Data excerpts
########

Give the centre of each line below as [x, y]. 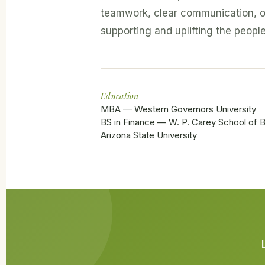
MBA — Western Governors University [178, 109]
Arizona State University [149, 135]
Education [120, 96]
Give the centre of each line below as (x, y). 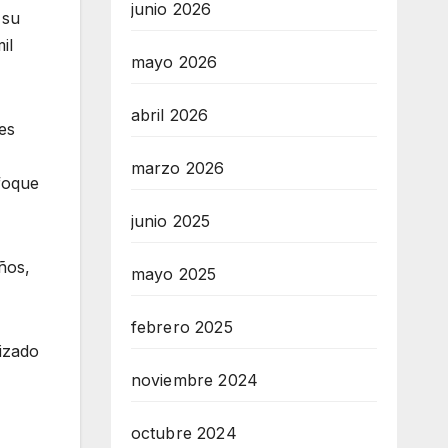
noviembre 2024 (194, 380)
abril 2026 (169, 115)
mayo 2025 (173, 274)
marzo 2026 (177, 168)
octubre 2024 (183, 433)
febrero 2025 (181, 327)
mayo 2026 (174, 62)
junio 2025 (170, 221)
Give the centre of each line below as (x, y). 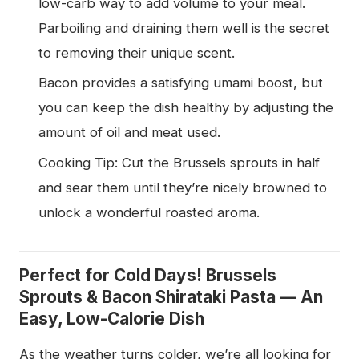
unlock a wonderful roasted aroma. (149, 212)
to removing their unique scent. (137, 52)
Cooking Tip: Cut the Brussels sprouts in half (179, 162)
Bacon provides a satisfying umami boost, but (181, 83)
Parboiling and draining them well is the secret (184, 28)
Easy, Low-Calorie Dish (112, 318)
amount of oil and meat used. (129, 133)
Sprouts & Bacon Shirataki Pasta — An (171, 296)
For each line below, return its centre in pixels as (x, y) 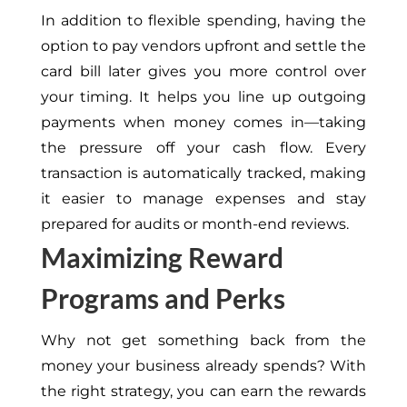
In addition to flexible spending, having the (203, 21)
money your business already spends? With (203, 366)
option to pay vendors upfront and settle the (203, 46)
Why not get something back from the (203, 341)
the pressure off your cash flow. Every (203, 148)
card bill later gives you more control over (203, 72)
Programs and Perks (163, 298)
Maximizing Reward (162, 258)
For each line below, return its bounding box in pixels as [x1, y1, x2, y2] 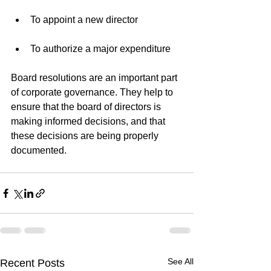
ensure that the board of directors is [11, 102, 163, 112]
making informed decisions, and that [11, 116, 168, 126]
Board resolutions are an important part [11, 73, 180, 83]
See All [168, 256, 194, 266]
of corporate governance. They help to [11, 87, 175, 97]
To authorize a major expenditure [30, 44, 171, 54]
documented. [11, 145, 67, 155]
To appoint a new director [30, 15, 138, 25]
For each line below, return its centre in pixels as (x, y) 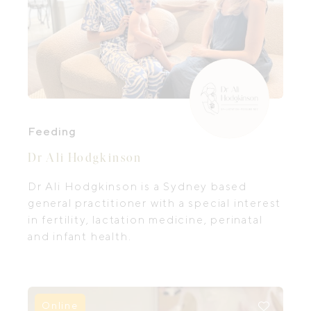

########

Gather from the records above every line containing the string "University".

Response area:
MBA — Western Governors University [178, 109]
Arizona State University [149, 135]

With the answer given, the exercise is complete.